Exercise directions:
In the listing that follows, how many lines contain "true"? Give the number only.

Data records:
◇ ◇ ◇
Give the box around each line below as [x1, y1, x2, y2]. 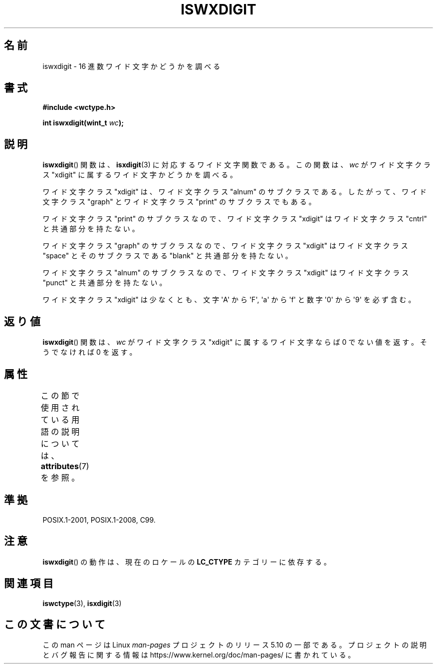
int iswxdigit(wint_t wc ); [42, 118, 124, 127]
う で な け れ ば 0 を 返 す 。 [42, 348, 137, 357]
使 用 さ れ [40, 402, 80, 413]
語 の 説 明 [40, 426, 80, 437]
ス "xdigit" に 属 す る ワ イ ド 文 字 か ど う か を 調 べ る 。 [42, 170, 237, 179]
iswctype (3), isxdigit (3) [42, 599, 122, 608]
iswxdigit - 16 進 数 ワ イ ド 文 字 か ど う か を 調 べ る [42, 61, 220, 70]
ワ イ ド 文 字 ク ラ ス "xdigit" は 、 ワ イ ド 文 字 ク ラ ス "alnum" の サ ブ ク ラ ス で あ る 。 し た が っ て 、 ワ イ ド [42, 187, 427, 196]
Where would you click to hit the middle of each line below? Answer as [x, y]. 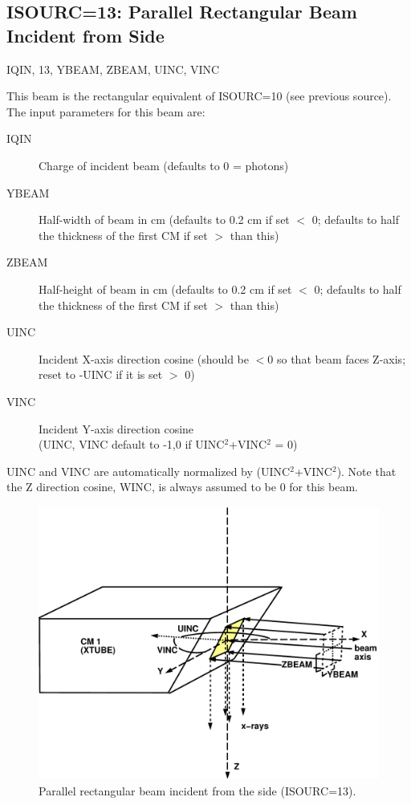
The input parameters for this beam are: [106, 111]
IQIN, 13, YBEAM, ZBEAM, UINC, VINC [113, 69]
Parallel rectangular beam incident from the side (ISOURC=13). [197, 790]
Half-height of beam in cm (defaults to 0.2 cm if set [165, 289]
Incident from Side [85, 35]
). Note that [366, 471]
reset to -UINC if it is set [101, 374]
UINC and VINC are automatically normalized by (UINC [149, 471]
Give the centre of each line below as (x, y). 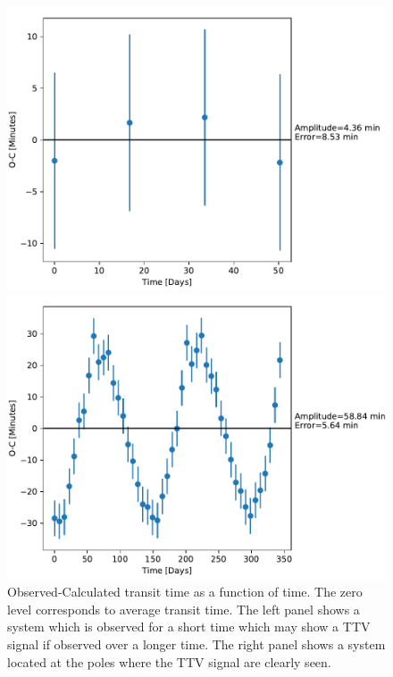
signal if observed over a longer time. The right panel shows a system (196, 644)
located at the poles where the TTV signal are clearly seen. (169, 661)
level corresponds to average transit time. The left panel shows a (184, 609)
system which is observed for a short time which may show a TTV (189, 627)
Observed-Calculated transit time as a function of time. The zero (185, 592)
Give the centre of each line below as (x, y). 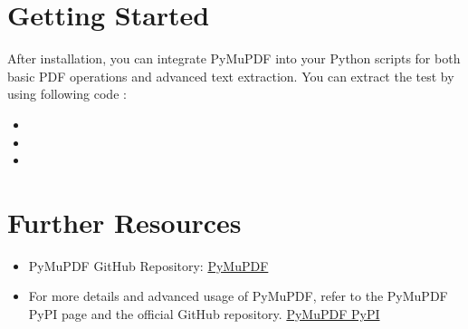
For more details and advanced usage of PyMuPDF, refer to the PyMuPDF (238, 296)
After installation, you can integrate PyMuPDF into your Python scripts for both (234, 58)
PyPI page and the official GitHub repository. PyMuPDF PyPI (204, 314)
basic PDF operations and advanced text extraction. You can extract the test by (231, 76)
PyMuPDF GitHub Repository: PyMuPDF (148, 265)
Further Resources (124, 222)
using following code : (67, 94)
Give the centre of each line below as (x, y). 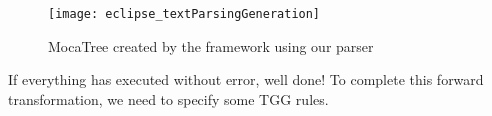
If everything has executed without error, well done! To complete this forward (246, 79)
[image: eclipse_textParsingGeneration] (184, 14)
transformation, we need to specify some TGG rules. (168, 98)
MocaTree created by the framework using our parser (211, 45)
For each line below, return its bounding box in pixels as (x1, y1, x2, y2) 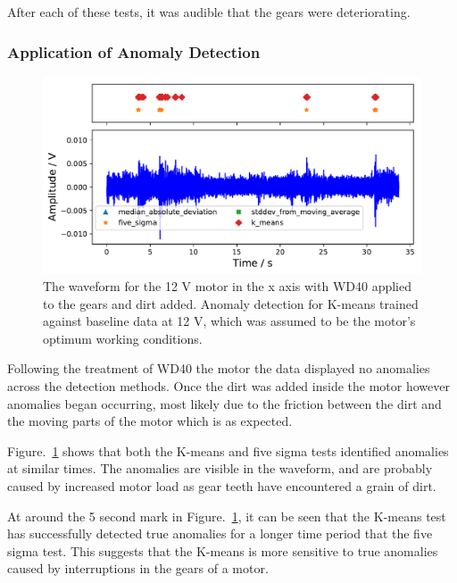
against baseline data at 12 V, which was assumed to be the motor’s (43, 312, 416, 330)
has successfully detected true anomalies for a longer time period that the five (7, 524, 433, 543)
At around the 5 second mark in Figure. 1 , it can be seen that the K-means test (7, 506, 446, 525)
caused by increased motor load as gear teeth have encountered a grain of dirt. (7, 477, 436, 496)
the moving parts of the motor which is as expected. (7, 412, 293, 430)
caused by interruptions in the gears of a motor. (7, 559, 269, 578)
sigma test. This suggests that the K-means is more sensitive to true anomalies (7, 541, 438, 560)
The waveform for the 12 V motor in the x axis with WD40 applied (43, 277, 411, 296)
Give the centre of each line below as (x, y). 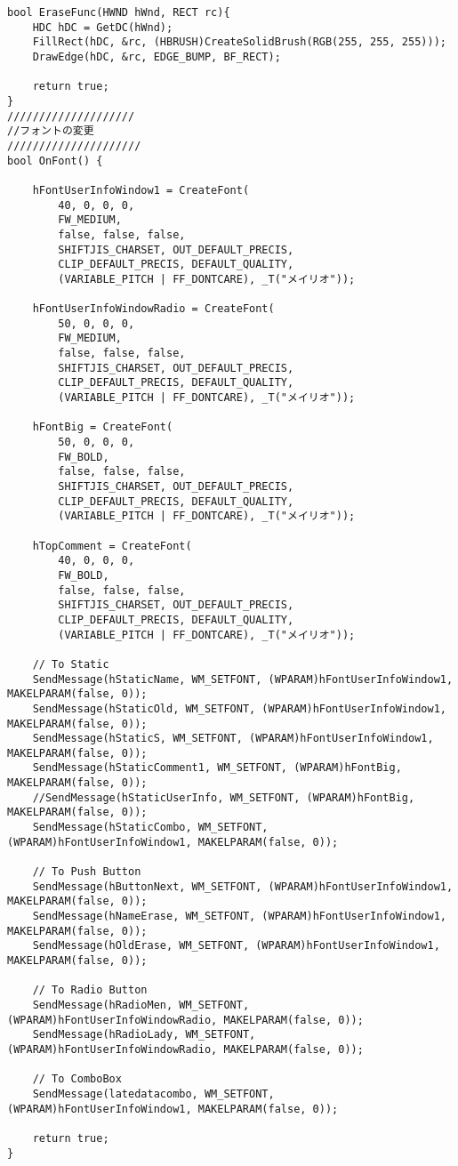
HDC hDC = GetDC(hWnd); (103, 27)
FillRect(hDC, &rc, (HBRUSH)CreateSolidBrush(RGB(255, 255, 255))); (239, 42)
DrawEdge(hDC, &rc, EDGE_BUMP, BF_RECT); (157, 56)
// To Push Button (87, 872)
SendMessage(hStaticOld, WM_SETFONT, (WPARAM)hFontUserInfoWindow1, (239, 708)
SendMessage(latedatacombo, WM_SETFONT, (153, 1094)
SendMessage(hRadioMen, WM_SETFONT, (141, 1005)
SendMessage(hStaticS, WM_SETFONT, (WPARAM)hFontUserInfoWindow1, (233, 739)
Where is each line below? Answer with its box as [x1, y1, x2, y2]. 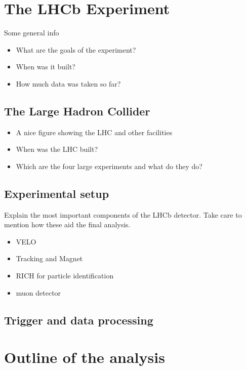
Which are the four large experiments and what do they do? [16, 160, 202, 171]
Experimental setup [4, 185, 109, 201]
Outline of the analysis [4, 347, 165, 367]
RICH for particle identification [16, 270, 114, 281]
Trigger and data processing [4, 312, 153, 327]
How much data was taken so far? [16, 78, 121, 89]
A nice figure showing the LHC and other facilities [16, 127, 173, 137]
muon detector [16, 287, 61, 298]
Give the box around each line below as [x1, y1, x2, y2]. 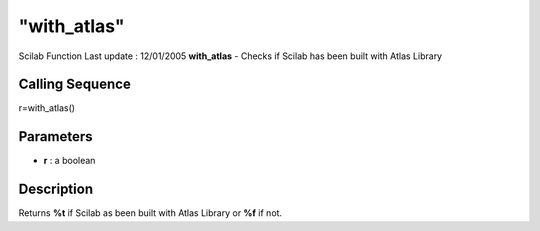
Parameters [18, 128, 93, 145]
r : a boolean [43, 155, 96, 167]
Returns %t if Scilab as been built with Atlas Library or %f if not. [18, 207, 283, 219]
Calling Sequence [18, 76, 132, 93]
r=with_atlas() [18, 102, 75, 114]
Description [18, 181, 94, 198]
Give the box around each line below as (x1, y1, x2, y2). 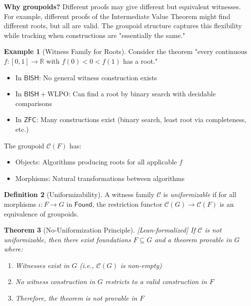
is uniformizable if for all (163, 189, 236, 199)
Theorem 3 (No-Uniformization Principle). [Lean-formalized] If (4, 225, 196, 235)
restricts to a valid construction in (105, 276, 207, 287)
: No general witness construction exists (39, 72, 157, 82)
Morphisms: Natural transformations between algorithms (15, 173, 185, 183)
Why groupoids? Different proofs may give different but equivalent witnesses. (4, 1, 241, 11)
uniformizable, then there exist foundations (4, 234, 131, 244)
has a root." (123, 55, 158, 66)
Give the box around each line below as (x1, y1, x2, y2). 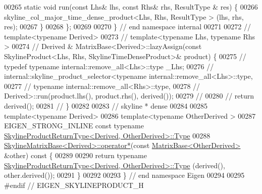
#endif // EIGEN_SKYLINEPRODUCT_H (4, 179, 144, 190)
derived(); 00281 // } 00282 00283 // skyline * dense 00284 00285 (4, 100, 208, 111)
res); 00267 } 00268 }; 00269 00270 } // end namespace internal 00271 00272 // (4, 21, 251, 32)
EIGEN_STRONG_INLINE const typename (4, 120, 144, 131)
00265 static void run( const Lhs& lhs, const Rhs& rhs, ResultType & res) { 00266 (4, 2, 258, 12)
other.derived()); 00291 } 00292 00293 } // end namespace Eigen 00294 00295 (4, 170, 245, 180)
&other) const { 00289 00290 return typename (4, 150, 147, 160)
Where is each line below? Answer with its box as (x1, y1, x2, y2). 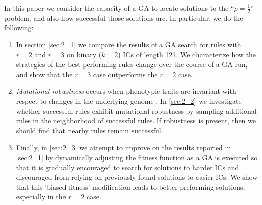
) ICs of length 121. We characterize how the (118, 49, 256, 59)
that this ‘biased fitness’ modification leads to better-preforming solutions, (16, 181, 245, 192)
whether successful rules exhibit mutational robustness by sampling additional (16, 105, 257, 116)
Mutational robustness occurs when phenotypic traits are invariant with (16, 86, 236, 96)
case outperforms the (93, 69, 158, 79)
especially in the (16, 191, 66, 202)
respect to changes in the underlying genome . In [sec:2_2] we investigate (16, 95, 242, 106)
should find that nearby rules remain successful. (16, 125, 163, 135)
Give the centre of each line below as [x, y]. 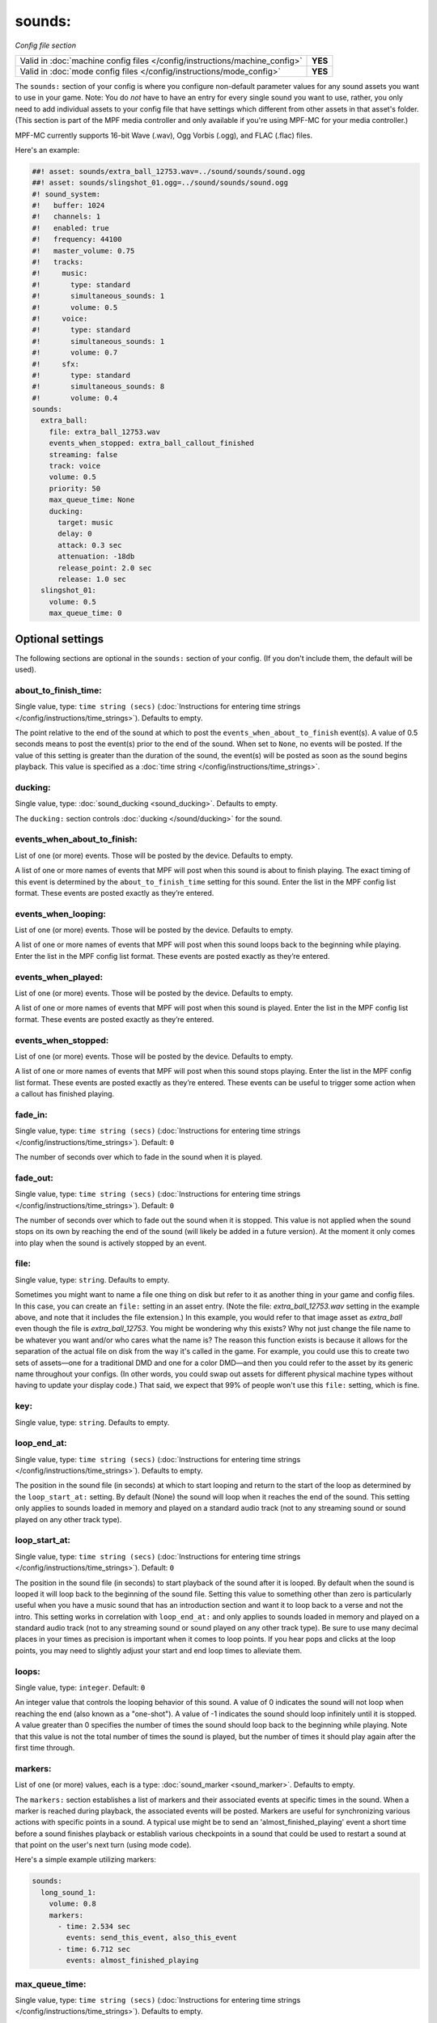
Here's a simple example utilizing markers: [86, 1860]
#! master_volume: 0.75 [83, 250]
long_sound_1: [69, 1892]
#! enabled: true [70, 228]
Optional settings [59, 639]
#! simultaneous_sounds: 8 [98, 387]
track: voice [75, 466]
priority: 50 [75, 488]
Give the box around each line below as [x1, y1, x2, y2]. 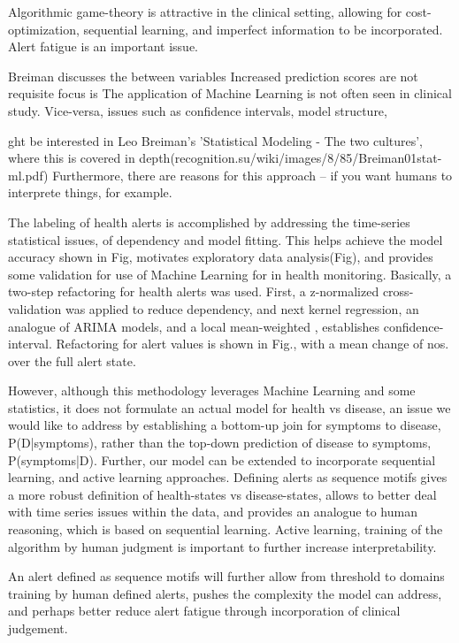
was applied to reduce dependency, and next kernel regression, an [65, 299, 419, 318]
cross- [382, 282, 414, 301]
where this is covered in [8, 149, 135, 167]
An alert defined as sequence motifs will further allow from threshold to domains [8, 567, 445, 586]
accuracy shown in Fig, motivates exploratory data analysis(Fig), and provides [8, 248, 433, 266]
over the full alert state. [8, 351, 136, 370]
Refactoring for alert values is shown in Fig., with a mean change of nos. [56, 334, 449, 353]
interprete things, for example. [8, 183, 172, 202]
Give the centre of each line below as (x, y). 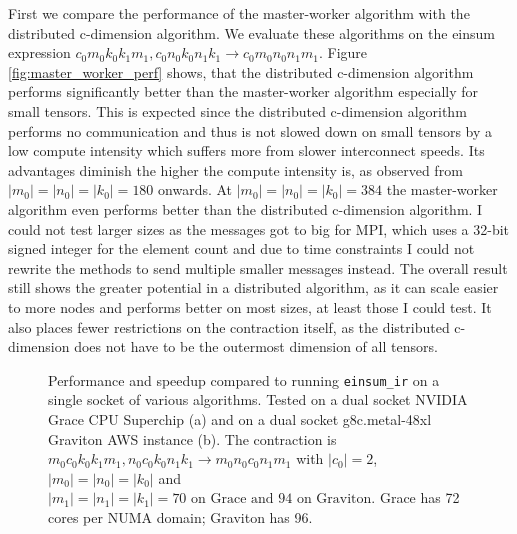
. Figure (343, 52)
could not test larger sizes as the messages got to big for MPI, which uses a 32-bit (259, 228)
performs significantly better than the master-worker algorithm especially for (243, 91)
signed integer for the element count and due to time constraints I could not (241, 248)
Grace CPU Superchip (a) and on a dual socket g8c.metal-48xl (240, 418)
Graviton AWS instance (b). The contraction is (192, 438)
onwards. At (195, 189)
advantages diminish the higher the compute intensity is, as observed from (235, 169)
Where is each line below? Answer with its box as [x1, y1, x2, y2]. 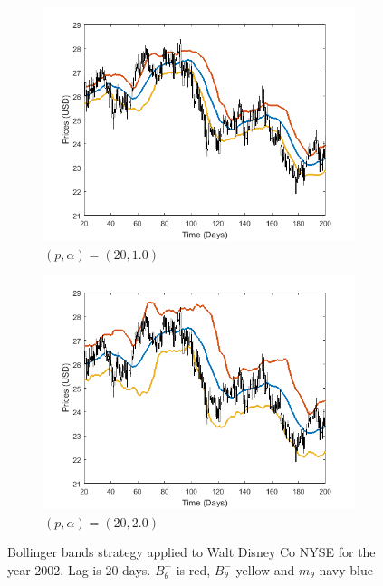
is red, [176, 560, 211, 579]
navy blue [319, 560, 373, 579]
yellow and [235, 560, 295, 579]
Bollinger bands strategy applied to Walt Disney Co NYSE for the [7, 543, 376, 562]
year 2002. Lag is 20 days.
◇ ◇ ◇
Problem solution:
3